Reproduce, please, the line that holds "y1, x2, y2)." and all later lines through the end of the entries below, exactly; omit pictures.

[Excerpts from a dataset]
· · ·

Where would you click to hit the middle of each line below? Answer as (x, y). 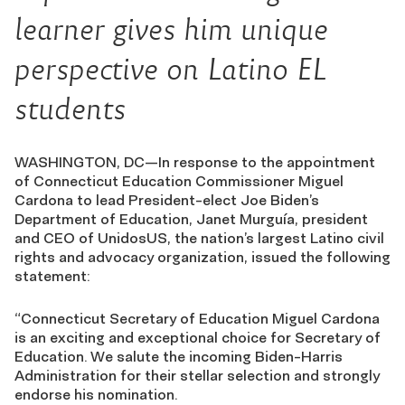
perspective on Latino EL (170, 69)
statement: (52, 276)
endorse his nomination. (96, 394)
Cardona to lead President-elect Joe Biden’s (167, 200)
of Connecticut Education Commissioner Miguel (179, 181)
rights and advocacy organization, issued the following (202, 257)
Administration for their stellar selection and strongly (197, 375)
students (70, 109)
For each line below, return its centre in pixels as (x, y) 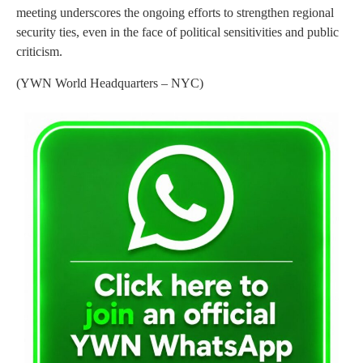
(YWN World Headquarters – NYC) (110, 83)
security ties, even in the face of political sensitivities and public (177, 32)
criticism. (39, 52)
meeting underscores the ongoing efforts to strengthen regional (175, 13)
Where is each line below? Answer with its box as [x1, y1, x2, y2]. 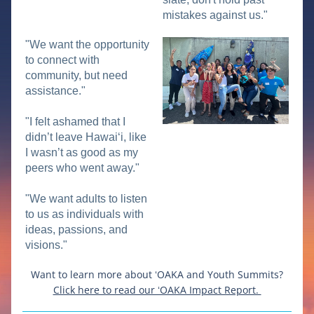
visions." [25, 239, 67, 251]
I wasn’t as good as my [25, 146, 138, 158]
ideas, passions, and [25, 224, 128, 235]
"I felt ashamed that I [25, 116, 125, 128]
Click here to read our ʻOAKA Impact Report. [53, 283, 261, 296]
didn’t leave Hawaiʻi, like [25, 131, 146, 143]
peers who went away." [25, 162, 139, 174]
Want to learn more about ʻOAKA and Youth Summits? [31, 268, 283, 281]
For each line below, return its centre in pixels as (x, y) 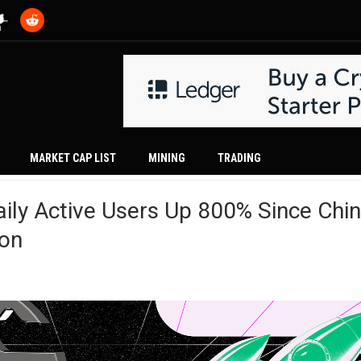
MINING (167, 158)
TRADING (239, 158)
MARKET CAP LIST (73, 158)
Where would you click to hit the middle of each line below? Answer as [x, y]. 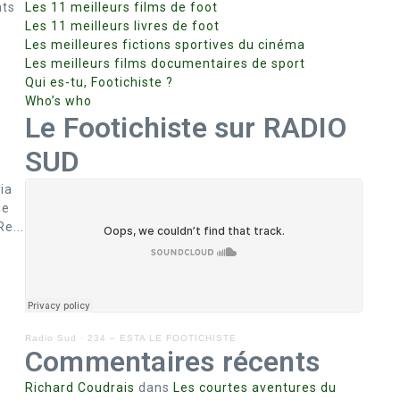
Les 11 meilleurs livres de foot [122, 26]
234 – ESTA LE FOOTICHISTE [162, 338]
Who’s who [58, 101]
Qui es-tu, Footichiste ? [99, 82]
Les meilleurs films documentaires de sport [165, 63]
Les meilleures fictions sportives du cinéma [165, 45]
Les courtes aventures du [255, 387]
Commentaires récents [172, 362]
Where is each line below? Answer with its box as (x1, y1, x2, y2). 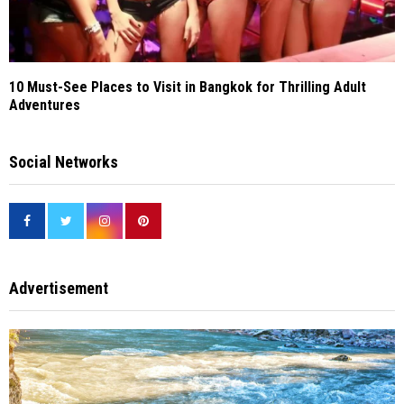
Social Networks (9, 152, 118, 172)
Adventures (9, 96, 80, 115)
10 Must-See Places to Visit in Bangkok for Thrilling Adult (9, 78, 366, 96)
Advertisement (9, 279, 108, 298)

· · ·

Problem solution:
Where is each line below? Answer with its box as (x1, y1, x2, y2). 
Social Networks (9, 152, 118, 172)
Adventures (9, 96, 80, 115)
10 Must-See Places to Visit in Bangkok for Thrilling Adult (9, 78, 366, 96)
Advertisement (9, 279, 108, 298)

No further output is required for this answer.